Sur les politiques de violation des droits des immigrants aux États-Unis et dans l'UE
20 juin 2018
L'enfermement d'immigrants dans des camps de détention aux États-Unis, et en particulier la détention d'enfants séparés de leurs parents, est un acte barbare qui viole les droits de l'homme les plus fondamentaux et est l'expression concrète d'une politique xénophobe et raciste qui mérite la plus forte condamnation par le PCP, comme le prouve son action cohérente et déterminée dans la défense et l'affirmation des valeurs de liberté et de démocratie.
Ayant obtenu plus de visibilité, de dimension et de sérieux grâce à la politique de tolérance zéro de l'administration américaine actuelle, la politique de détention des migrants et de séparation des familles n'est pas exclusive à l'administration Trump, et est une pratique établie par les administrations précédentes . Les camps de prisonniers et les installations où des milliers d'immigrants ont été détenus sont bien connus, ainsi que de nombreuses accusations qui confirment le caractère systémique d'une politique d'immigration américaine profondément exploitative, discriminatoire et inhumaine, conçue dans l'intérêt de grands groupes économiques américains.
Le traitement inhumain de milliers d'immigrants aux États-Unis est loin d'être la seule expression d'une politique qui viole systématiquement les droits de l'homme les plus fondamentaux dans ce pays, comme en témoignent la grande discrimination et les violations des droits des diverses minorités aux États-Unis, en particulier les Afro-Américains, ou l'existence de camps de détention en dehors du territoire américain.
Les pratiques qui provoquent aujourd'hui une agitation et une révolte justifiées, en particulier sur le continent européen, ne sont pas propres à l'administration américaine.
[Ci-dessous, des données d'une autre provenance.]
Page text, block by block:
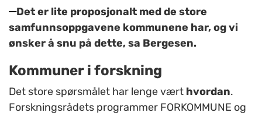
–Det er lite proposjonalt med de store
samfunnsoppgavene kommunene har, og vi
ønsker å snu på dette, sa Bergesen.
Kommuner i forskning
Det store spørsmålet har lenge vært hvordan.
Forskningsrådets programmer FORKOMMUNE og
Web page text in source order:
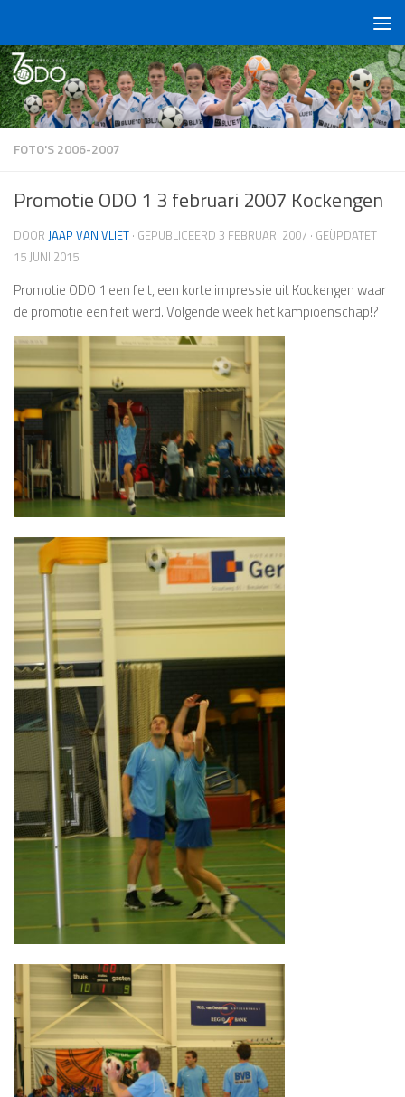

Les politiques de l'Union européenne - que l'axe franco-allemand entend maintenant approfondir avec le développement du concept de " forteresse UE " - sont tout aussi inhumaines, sélectives et exploitantes, comme en témoigne son option de financer le retour/expulsion et la création de camps de rétention, en particulier dans les pays tiers, comme la Turquie ; dans la militarisation de la question migratoire ; dans l'usurpation d'éléments fondamentaux de la souveraineté nationale, avec la création d'une "police" et l'imposition d'une politique d'asile dans l'UE ; ou dans la politique de sélection des immigrants (la fameuse carte bleue) en fonction des besoins du grand capital.
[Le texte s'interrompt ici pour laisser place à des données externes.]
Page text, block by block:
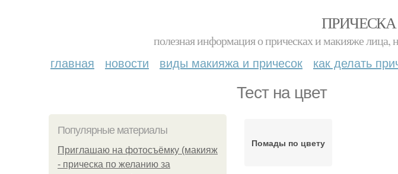
полезная информация о прическах и макияже лица,
главная новости виды макияжа и причесок как делать
Тест на цвет
Популярные материалы
Приглашаю на фотосъёмку (макияж
- прическа по желанию за
Помады по цвету

Le PCP réaffirme que les mouvements migratoires qui marquent le début du XXIe siècle sont le résultat direct de l'exploitation, de l'oppression et de l'agressivité du capitalisme. Les millions de migrants et de réfugiés qui sont à tort " isolés " comme une menace ou un danger sont les principales victimes des politiques d'exploitation, de guerre et de pillage des ressources que les puissances impérialistes mènent dans différentes parties du monde.
source: http://www.pcp.pt/en/policies-violation-rights-immigrants-us-and-eu
/image%2F1031403%2F20180510%2Fob_e8c081_movimiento-comunista-internacional-1.jpg)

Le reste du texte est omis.